= Schizophrenics Anonymous =

Peer support group

Schizophrenics Anonymous is a peer support group to help people who are affected by schizophrenia and related disorders including bipolar disorder, schizoaffective disorder, psychotic depression and psychosis.

==History==
The program was established in Detroit in 1985. The founder was Joanne Verbanic, who was diagnosed with schizophrenia in 1970. Shortly before forming SA, Verbanic publicly disclosed her diagnosis and discussed her illness on national television in an effort to challenge the stigma associated with the condition. She was a 2006 recipient of a Lilly Reintegration Award in recognition of her lifetime contributions to the mental health community, and she continued to be active as a spokesperson for persons with schizophrenia and other mental illness until her death on May 7, 2015.

By 2007, more than 150 local SA groups operated in 31 of the 50 United States, and in Australia, Brazil, Canada, Mexico, France, India and Venezuela.

Technical support for Schizophrenics Anonymous was provided by the National Schizophrenia Foundation (NSF) until 2007 when NSF ceased operations. In response to the loss of a national sponsor, a group of consumers, family members, and mental health providers came together to form a not-for-profit organization, Schizophrenia and Related Disorders Alliance of America (SARDAA).

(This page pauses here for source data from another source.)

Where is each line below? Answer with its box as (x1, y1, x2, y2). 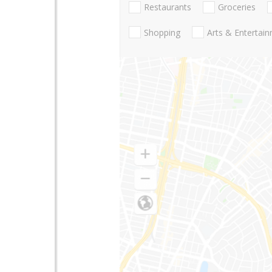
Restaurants (144, 1, 191, 13)
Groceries (218, 1, 256, 13)
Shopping (144, 26, 180, 38)

SARDAA promotes recovery for persons with schizophrenia and related brain disorders including bipolar disorder, schizoaffective disorder, depression with psychosis, and experience with psychosis. They envision a future in which every person with a schizophrenia-related brain disorder has the opportunity to recover from their disorders. The name Schizophrenics Anonymous was changed to Schizophrenia Alliance in 2015 and added Psychosis Support and Acceptance in 2018. They provide an online directory of SA groups, sponsor five weekly SA conference calls, and one Family and Friends conference call. At their annual conference, the group trains individuals and groups who have started or would like to start an SA group.

Although some SA groups are organized by mental health professionals, research has suggested that peer-led SA groups are more sustainable and longer lasting. Some groups are organized in psychiatric hospitals or jails and are not open to the public.

==Program principles==
The SA program is based on the twelve-step model, but includes just six steps. The organization describes the program's purpose of helping participants to learn about schizophrenia, "restore dignity and sense of purpose," obtain "fellowship, positive support, and companionship," improve their attitudes about their lives and their illnesses, and take "positive steps towards recovery."

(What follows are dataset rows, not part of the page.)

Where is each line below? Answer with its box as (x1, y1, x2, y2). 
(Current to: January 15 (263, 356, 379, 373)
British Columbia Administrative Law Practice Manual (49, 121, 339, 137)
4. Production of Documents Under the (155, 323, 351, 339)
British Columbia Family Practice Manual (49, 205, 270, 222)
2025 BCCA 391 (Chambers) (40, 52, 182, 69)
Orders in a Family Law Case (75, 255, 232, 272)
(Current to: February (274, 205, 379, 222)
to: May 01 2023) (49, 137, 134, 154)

Joanne Verbanic wrote the original "Schizophrenics Anonymous" book, better known as "The Blue Book," which describes the six steps to recovery. The steps require members to admit they need help, take responsibility for their choices and consequences, believe they have the inner strength to help themselves and others, forgive themselves and others, understand that false beliefs contribute to their problems and change those beliefs, and decide to turn their lives over to a higher power.

==Research==
One study about the risks of professional partnerships centers on the partnership between Schizophrenics Anonymous (SA) and the Mental Health Association of Michigan (MHAM) over a 14-year period. The study shows that the professional partnership resulted in increased access to SA Groups across Michigan and organization expansion and development within SA. The professional influence also lead more SA Groups to be held in more traditional mental health treatment settings and led to more professional-led SA groups.

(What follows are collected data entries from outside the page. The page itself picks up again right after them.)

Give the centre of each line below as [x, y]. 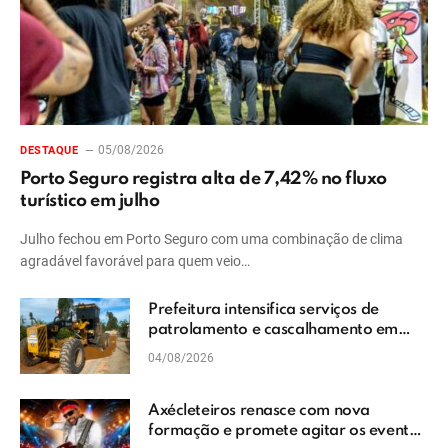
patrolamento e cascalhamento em [273, 329]
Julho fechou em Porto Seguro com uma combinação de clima [211, 238]
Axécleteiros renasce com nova [259, 410]
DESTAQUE [49, 150]
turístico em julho [90, 200]
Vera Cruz [184, 349]
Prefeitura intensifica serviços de [263, 309]
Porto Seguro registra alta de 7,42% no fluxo [203, 178]

Self-help groups are more available to people who live independently. Researchers at Michigan State University studied whether SA would be successful in group homes. The results were positive: the groups had high attendance and participation and were well liked. However, staff members controlled who could lead and who could attend the meetings, and how the meetings should be run. The programs fell apart. The same obstacle occurred in SA groups started in prisons and monitored by employees.